**Information shown**:
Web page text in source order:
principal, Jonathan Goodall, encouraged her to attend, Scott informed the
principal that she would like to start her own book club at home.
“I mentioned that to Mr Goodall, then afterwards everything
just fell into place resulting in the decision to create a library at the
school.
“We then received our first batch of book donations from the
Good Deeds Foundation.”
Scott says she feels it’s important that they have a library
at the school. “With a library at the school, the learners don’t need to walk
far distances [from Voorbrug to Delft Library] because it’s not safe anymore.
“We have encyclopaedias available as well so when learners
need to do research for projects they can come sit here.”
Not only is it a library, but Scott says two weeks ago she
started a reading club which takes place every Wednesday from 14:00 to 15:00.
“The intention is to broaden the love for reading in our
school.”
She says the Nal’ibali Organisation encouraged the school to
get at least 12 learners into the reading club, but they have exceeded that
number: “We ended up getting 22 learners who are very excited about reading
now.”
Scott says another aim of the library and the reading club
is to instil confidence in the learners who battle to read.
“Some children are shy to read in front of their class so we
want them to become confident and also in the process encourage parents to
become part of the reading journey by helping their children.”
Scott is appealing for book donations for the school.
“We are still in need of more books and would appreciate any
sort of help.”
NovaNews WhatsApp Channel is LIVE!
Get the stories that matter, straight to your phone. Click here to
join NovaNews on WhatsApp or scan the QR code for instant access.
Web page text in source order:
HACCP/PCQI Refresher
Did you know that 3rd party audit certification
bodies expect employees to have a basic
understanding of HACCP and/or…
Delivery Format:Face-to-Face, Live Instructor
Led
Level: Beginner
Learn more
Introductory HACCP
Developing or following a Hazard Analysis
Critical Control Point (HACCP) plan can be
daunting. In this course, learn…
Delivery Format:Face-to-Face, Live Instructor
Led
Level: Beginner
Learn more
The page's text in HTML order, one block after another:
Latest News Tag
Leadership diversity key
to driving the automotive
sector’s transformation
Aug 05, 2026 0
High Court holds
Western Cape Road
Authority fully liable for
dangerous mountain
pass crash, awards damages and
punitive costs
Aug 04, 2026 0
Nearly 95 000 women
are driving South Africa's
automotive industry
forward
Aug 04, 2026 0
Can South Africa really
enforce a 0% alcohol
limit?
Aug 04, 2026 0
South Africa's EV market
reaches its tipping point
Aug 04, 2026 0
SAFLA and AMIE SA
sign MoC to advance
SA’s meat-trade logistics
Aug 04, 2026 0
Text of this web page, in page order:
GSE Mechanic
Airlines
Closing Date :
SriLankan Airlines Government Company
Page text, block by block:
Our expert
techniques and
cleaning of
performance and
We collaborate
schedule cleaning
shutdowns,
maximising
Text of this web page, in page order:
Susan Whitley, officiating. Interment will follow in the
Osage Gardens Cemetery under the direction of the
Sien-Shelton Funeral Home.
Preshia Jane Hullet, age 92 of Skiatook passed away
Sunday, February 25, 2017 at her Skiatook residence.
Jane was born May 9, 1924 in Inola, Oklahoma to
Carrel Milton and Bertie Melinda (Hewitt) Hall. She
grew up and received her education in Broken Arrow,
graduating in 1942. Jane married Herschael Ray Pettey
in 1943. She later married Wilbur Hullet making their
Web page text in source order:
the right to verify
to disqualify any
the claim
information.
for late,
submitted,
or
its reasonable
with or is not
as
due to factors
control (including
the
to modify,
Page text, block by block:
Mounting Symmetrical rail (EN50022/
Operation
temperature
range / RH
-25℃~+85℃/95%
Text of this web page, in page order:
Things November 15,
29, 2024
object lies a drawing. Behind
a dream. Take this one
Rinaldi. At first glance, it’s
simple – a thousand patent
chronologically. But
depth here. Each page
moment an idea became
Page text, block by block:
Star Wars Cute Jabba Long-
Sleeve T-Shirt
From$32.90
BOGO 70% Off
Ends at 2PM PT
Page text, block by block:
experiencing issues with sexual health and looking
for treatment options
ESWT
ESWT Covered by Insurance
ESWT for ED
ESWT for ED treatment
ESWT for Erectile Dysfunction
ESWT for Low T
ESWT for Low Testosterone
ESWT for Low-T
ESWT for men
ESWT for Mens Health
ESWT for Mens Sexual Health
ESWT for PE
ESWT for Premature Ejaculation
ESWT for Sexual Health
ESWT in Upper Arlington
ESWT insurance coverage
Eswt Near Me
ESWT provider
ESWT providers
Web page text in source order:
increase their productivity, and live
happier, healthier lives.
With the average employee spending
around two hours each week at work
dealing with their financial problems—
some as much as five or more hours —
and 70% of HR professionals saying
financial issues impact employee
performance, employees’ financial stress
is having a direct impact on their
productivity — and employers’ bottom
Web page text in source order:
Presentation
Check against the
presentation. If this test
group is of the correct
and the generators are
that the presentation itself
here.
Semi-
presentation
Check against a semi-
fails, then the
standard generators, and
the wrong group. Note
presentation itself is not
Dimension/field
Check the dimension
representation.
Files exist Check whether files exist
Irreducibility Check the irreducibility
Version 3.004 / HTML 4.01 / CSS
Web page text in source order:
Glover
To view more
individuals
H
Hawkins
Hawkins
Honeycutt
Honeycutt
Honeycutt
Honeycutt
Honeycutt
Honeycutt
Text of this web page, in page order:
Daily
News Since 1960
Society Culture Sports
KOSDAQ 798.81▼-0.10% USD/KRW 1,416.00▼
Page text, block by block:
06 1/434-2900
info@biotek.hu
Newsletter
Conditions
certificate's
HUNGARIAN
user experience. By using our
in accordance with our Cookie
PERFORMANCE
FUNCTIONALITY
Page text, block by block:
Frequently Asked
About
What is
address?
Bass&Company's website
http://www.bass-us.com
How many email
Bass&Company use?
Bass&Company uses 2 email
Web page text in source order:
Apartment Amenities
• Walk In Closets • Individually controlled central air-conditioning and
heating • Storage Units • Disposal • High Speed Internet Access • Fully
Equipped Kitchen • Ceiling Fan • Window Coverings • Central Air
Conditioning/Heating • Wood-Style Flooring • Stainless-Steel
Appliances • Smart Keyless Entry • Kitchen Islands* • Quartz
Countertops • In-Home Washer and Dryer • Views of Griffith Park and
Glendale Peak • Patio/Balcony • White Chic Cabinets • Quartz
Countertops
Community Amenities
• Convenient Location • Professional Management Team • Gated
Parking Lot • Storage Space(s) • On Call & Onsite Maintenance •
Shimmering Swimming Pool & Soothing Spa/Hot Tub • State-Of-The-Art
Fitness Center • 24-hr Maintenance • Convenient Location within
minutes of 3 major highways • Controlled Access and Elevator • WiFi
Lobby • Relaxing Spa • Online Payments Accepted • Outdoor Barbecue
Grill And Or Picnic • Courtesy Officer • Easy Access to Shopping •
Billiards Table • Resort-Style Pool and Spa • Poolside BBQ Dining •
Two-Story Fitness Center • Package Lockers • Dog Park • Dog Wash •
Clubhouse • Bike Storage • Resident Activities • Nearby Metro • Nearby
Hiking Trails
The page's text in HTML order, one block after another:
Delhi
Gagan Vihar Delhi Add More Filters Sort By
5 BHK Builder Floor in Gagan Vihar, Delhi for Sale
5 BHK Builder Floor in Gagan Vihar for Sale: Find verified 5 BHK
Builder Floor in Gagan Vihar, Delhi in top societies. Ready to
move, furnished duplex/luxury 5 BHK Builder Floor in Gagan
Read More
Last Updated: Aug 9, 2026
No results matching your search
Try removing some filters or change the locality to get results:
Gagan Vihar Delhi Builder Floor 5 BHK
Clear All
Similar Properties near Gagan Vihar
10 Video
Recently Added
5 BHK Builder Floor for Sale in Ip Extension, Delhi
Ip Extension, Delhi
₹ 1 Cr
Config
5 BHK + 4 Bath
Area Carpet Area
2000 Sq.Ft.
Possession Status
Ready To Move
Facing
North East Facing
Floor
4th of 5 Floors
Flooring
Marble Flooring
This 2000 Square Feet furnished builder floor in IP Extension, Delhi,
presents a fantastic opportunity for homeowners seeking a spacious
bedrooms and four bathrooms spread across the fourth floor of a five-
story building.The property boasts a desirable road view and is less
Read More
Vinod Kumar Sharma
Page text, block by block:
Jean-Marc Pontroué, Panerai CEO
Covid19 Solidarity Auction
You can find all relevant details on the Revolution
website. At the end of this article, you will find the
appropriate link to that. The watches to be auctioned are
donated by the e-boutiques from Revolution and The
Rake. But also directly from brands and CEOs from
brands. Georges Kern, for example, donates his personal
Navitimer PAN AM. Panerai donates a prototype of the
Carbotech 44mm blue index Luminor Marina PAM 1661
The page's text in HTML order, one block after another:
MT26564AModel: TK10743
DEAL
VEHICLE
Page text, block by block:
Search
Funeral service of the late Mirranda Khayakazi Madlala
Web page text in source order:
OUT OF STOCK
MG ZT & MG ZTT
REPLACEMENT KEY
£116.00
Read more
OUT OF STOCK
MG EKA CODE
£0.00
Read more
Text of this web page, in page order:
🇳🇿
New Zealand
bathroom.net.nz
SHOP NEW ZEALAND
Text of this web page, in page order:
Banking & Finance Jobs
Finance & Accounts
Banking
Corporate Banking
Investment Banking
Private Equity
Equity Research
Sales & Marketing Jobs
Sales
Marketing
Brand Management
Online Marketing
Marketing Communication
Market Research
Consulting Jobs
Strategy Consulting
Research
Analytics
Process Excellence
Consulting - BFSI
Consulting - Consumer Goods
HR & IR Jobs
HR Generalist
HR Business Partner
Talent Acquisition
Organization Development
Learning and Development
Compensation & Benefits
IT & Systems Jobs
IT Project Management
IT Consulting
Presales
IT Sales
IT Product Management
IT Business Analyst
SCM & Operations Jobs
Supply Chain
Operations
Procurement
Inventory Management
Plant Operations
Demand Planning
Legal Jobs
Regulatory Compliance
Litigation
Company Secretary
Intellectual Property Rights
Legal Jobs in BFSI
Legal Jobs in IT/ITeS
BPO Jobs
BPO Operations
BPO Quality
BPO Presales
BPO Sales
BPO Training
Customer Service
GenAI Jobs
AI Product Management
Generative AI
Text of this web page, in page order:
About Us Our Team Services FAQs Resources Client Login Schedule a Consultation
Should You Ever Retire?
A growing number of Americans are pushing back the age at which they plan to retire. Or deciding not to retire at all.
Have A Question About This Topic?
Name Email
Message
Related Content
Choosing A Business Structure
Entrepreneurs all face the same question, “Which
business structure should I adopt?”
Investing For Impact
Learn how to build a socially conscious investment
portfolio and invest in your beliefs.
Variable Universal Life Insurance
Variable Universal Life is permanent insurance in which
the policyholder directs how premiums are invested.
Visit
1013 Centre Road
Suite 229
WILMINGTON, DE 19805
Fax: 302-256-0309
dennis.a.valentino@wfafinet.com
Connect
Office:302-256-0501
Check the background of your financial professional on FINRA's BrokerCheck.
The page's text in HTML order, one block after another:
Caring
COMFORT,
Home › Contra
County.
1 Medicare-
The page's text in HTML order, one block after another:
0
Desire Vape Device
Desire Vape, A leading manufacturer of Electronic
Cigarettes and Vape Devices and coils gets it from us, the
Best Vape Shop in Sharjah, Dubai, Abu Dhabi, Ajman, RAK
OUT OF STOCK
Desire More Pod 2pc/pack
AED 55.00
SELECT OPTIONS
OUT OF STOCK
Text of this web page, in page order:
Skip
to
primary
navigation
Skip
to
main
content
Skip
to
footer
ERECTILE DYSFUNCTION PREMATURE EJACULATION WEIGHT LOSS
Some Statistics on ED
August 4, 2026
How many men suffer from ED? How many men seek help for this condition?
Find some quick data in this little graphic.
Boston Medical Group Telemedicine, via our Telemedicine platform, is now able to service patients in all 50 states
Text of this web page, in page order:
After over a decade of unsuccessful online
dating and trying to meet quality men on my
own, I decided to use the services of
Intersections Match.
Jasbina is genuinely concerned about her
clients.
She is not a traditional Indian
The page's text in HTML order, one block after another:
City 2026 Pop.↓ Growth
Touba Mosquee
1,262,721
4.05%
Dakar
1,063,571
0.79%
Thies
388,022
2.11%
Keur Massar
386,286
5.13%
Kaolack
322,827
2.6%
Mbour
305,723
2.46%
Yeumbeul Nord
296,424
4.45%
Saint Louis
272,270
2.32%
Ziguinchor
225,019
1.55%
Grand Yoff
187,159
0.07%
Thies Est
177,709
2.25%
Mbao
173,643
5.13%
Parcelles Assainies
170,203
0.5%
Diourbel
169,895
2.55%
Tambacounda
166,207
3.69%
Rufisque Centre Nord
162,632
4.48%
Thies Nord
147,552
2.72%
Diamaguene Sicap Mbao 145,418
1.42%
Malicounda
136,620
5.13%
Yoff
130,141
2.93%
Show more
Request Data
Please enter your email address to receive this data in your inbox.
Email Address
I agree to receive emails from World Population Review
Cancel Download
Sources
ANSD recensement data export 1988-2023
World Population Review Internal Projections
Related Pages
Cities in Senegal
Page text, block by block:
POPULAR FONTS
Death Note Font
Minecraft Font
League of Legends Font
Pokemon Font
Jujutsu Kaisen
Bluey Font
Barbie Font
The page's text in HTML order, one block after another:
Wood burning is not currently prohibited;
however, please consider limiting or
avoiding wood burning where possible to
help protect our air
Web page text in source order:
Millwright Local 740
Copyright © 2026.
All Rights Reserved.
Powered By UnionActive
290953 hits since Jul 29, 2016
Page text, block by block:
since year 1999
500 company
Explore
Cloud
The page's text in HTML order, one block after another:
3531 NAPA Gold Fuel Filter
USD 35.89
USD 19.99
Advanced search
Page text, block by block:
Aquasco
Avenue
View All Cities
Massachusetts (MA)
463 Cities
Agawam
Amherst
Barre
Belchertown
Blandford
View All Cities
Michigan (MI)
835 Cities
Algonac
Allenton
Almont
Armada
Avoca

**What you are asked to do**: Only lines that include "hours" belong in the answer; return them from the entries above.

**Answer to this problem**:
around two hours each week at work
some as much as five or more hours —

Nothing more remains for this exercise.